I'm using Sagemaker connecting to an EMR cluster via sparkmagic and livy, very frequently I get(at session startup, not running any code):
> The code failed because of a fatal error: Session <ID> unexpectedly
> reached final status 'dead'. See logs: stdout:
> #
> # There is insufficient memory for the Java Runtime Environment to continue.
> # Native memory allocation (mmap) failed to map <bytes num> bytes for committing reserved memory.
> # An error report file with more information is saved as:
> # /tmp/hs_err_pid24900.log
I have tested some solutions found on the web like reducing drive and worker memory, but is not working even when setting small memory size(512MB), question is, how can I fix it? or how to debug it considering I'm not an admin and I don't have access to livy server nor cluster OS? where is the log(which host) described in the error(/tmp/hs_err_pid24900.log)?

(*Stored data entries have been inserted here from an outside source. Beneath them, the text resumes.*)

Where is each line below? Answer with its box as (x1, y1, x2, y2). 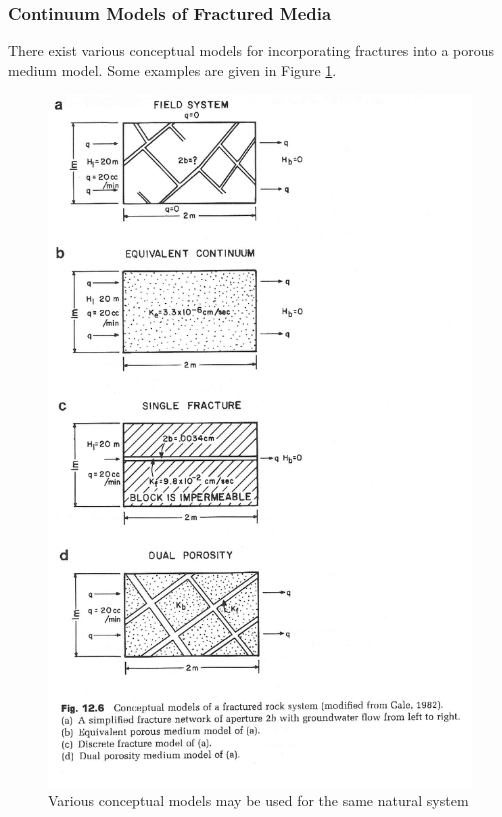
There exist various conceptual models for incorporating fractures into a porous (8, 40, 495, 61)
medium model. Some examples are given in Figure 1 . (8, 59, 337, 80)
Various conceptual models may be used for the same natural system (48, 790, 469, 811)
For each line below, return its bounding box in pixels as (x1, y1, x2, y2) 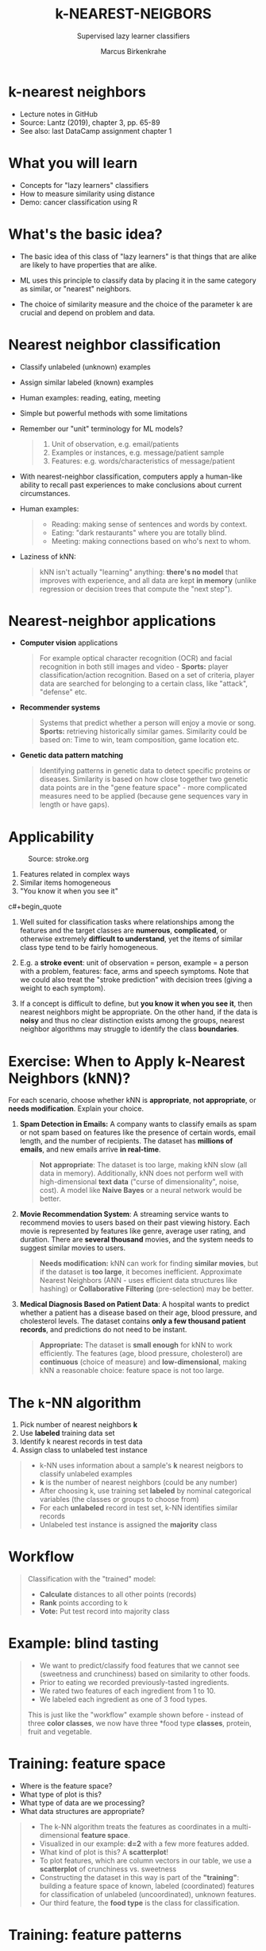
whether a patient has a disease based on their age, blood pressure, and (19, 1308, 257, 1318)
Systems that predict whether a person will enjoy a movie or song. (39, 718, 256, 728)
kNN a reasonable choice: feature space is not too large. (39, 1366, 225, 1375)
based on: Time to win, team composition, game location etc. (39, 735, 240, 745)
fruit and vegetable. (27, 1727, 93, 1737)
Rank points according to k (39, 1598, 129, 1608)
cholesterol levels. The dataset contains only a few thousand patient (19, 1316, 246, 1326)
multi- (231, 1822, 252, 1832)
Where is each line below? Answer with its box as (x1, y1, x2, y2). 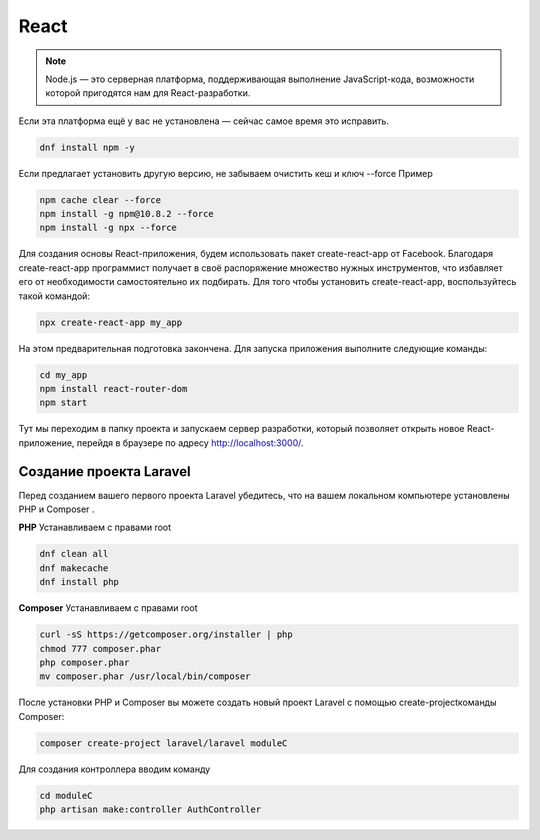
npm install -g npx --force (39, 222, 177, 234)
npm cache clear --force (39, 194, 162, 205)
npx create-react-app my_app (39, 316, 183, 328)
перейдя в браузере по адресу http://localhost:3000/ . (76, 436, 304, 449)
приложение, (18, 436, 75, 449)
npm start (39, 397, 88, 409)
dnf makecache (39, 562, 109, 574)
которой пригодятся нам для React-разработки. (45, 87, 251, 99)
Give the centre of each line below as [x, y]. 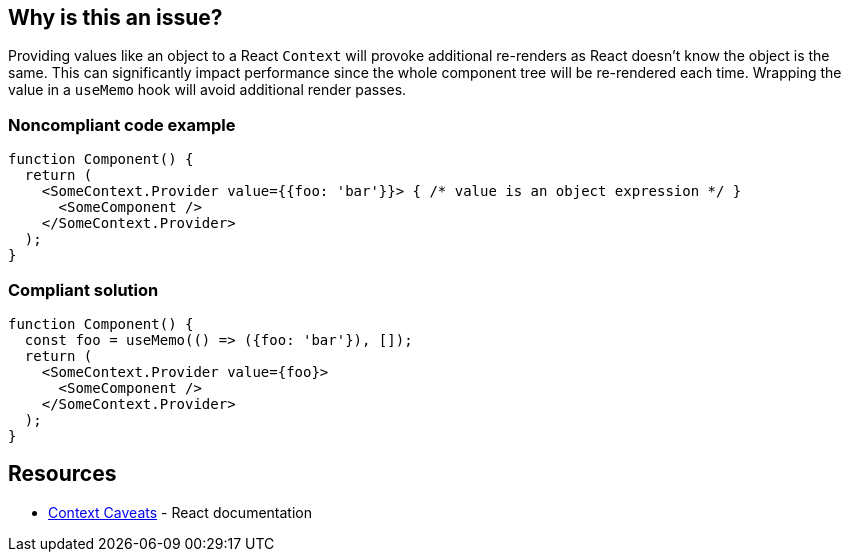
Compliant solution [83, 289]
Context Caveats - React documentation [180, 512]
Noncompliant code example [122, 124]
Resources [62, 474]
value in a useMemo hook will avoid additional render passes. [207, 90]
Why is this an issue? [115, 17]
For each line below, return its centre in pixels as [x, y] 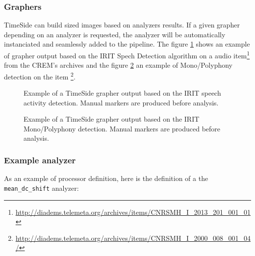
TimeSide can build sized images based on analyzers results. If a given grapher [122, 25]
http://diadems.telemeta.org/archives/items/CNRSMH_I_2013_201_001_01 [133, 212]
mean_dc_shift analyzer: [41, 188]
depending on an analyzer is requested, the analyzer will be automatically [115, 34]
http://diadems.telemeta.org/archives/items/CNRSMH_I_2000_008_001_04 [133, 238]
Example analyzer [40, 160]
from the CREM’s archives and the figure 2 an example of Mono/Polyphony [118, 65]
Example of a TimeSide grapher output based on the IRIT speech [122, 93]
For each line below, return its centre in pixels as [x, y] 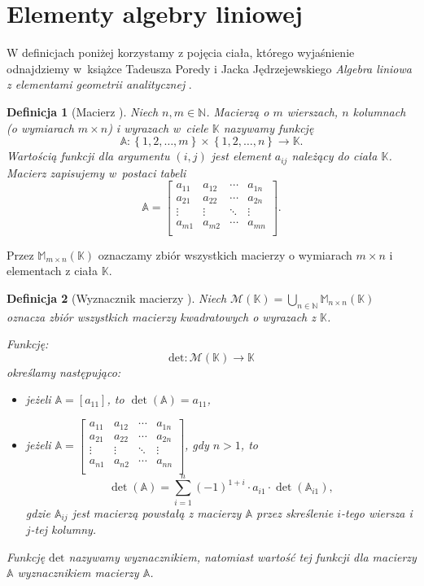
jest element [241, 156]
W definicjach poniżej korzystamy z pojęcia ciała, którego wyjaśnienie [181, 52]
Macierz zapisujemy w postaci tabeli [96, 172]
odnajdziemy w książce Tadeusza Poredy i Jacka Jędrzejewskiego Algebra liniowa [209, 68]
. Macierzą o [238, 111]
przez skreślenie [295, 512]
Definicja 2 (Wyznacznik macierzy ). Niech [117, 297]
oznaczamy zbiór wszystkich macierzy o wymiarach [225, 254]
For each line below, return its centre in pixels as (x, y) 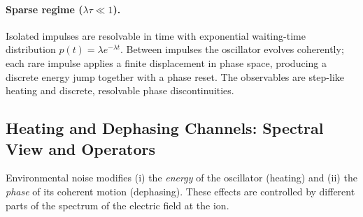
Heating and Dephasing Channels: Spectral (165, 128)
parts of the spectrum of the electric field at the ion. (118, 205)
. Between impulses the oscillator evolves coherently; (232, 49)
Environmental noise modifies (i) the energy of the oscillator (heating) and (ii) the (181, 178)
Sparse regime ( (44, 9)
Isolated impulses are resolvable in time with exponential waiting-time (156, 35)
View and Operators (81, 148)
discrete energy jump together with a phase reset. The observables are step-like (175, 76)
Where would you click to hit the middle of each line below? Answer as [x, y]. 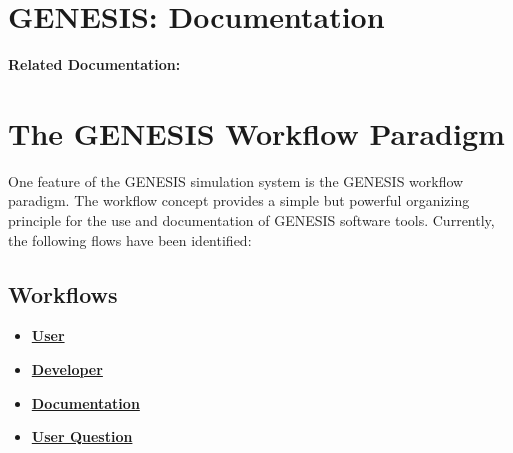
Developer [67, 369]
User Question [82, 436]
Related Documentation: [94, 64]
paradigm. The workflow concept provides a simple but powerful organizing [239, 200]
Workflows [63, 293]
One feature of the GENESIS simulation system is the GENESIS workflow [236, 180]
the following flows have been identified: [130, 239]
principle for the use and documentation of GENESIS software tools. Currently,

Update I found this happens only when using:
spark.yarn.dist.archives
To distribute a conda environment(in tar.gz) to the driver and workers, the weird thing is, If I remove this, even after making driver and executor memory really big it doesn't complain about memory issues, so I know there is sufficient memory, but adding this makes it crash, is there any java property or java limit triggered when spark.yarn.dist.archives is used?